= Audrey Joseph =

American nightclub owner

Audrey Joseph is an American record executive, event promoter, nightclub owner and manager, and LGBT rights activist. She is the former president and current member of the San Francisco Entertainment Commission. She started in the recording industry as a nightclub manager and later record executive responsible for some disco-era dance hits. She relocated from New York to San Francisco and opened a popular club and event venue, 177 Townsend/174 King Street, and several gay clubs at those venues including Pleasuredome, Club Universe, and others used for fundraising and events particular to the LGBT community. With San Francisco's changing real estate market the lease on the venue expired, and the building razed; and Joseph started Mezzanine at 444 Jessie, which established itself as a premier venue for DJ talent.

In 1997, Joseph received the Business Person of the Year award as part of the Pantheon of Leather Awards. Joseph was appointed to the San Francisco Entertainment Commission by Mayor Willie L. Brown and took office in July 2003. She has served as the commission's vice president and president several times.

== Early life and career ==
Joseph was born in Brooklyn, New York. She was influenced by her father, a criminal lawyer and civil rights activist.

Joseph's first nightclub job was at Dynamite, a Brooklyn nightclub. Soon after she moved to the Electric Circus, in Manhattan and shortly after began working in the record industry for Aria Productions and MK Dance Promotions, a company founded by Tom Cossie and Mark Kriener. Her break in music came while working as a promoter for the Big Apple Band, which specialized in bar mitzvahs and weddings. The band was given a contract to write a song for a New York City promotional campaign, and it came up with "Dance, Dance, Dance" for the b-side.
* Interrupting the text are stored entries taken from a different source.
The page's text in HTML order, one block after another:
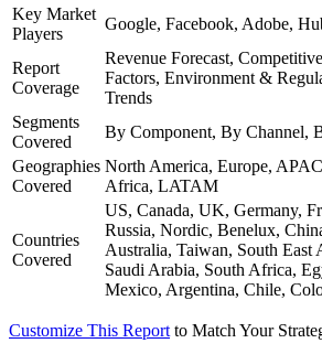
Key Market
Players
Google, Facebook, Adobe,
Report
Coverage
Revenue Forecast,
Factors, Environment &
Trends
Segments
Covered
By Component, By Channel,
Geographies
Covered
North America, Europe,
Africa, LATAM
Countries
Covered
US, Canada, UK, Germany,
Russia, Nordic, Benelux,
Australia, Taiwan, South East
Saudi Arabia, South Africa,
Mexico, Argentina, Chile,
Customize This Report to Match Your
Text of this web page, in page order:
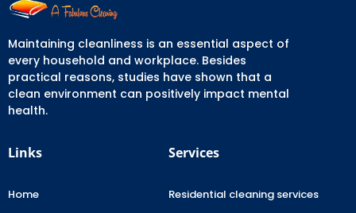
Maintaining cleanliness is an essential aspect of
every household and workplace. Besides
practical reasons, studies have shown that a
clean environment can positively impact mental
health.
Links
Home
Services
Residential cleaning services
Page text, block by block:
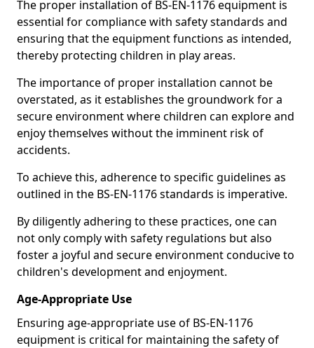
The proper installation of BS-EN-1176 equipment is
essential for compliance with safety standards and
ensuring that the equipment functions as intended,
thereby protecting children in play areas.
The importance of proper installation cannot be
overstated, as it establishes the groundwork for a
secure environment where children can explore and
enjoy themselves without the imminent risk of
accidents.
To achieve this, adherence to specific guidelines as
outlined in the BS-EN-1176 standards is imperative.
By diligently adhering to these practices, one can
not only comply with safety regulations but also
foster a joyful and secure environment conducive to
children's development and enjoyment.
Age-Appropriate Use
Ensuring age-appropriate use of BS-EN-1176
equipment is critical for maintaining the safety of
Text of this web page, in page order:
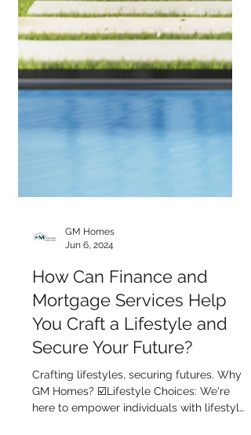
GM Homes
Jun 6, 2024
How Can Finance and
Mortgage Services Help
You Craft a Lifestyle and
Secure Your Future?
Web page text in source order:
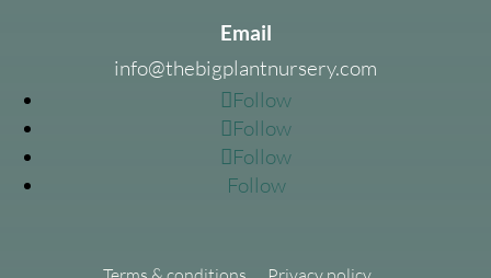
Email
info@thebigplantnursery.com
Follow
Follow
Follow
Follow

The group renamed itself Chic and the single, on Atlantic Records, was the first gold 12-inch disc. "I was the promotion person, the hanger-on... a couple of the hand claps on there are mine," Joseph said of her role.

Joseph became the National Director of MK Dance Promotions and went on to promote over a hundred disco records that went gold In 1979, Joseph joined Arista Records as their Director of dance music.

==San Francisco==
Joseph relocated from New York City to San Francisco in 1982. She moved to help her friend Marty Blecman run Megatone Records; after the early death of his business partner Patrick Cowley from AIDS. Her background in the concert, nightclub and record business in New York City served her well in San Francisco. At Megatone Records, she was involved in the marketing and promotion of Sylvester. She also managed David Harness.

She became involved with AIDS activism organizations fighting the AIDS pandemic including hosting many fundraisers including the first leather subculture contests in San Francisco.

===Club Townsend===
In 1992, Joseph alongside Bill Camillo and Les Dirks took over the struggling Club Townsend. After the death of both Camillo and Dirks in late 1993 and early 1994, Joseph formed a partnership with Ty Dakota.

At the time, Sunday night gay tea dance Pleasuredome was happening. To complement, Dakota & Joseph founded Club Universe which became a dance club and entertainment venue and hosted shows for international stars like Grace Jones, Cyndi Lauper, Chaka Khan, The B-52's, Blondie, and disc jockeys from around the globe. Club Universe developed a reputation in the club scene for its ever-evolving and changing themes each week.

Club Townsend and its counterpart King Street Garage hosted clubs like Wicked, Futura, New Wave City, Club Asia, Club Q, Electric and live performances by Sammy Hagar, Blues Traveler, The Wallflowers, Third Eye Blind, Big Bad Voodoo Daddy, Reverend Horton Heat, Bootsy Collins, George Clinton and Parliament Funkadelic.

In November 2000, attorneys for the family of the late Jeffrey Goring, a San Jose man who died in February 2000 after collapsing on the dance floor at Club Universe, said they were filing a wrongful death lawsuit, complaining club employees waited too long to call 911 emergency services after Goring fell. Club officials denied the charges. The case was subsequently settled out of court and Goring was found to have no drugs in his system and had collapsed from an asthma attack; all parties in the lawsuit were bound to confidentiality.

===Community event production===
Joseph produced the dance stage at the Folsom Street Fair for many years and did the main stage production for the San Francisco Gay Pride celebration. She has also been a producer of the event International Ms. Leather.

==Entertainment Commission==
Joseph was appointed to the Entertainment Commission by Mayor Willie L. Brown and took office 1 July 2003. She has served as the first Vice President 2003–2004 and the President of the Commission 2004–2005 and again as vice president for 200–2006. In 2007, she was elected as president again. Joseph started the San Francisco Entertainment Commission Academy, which holds interactive seminars to assist in the education and introduction of the nighttime entertainment economy.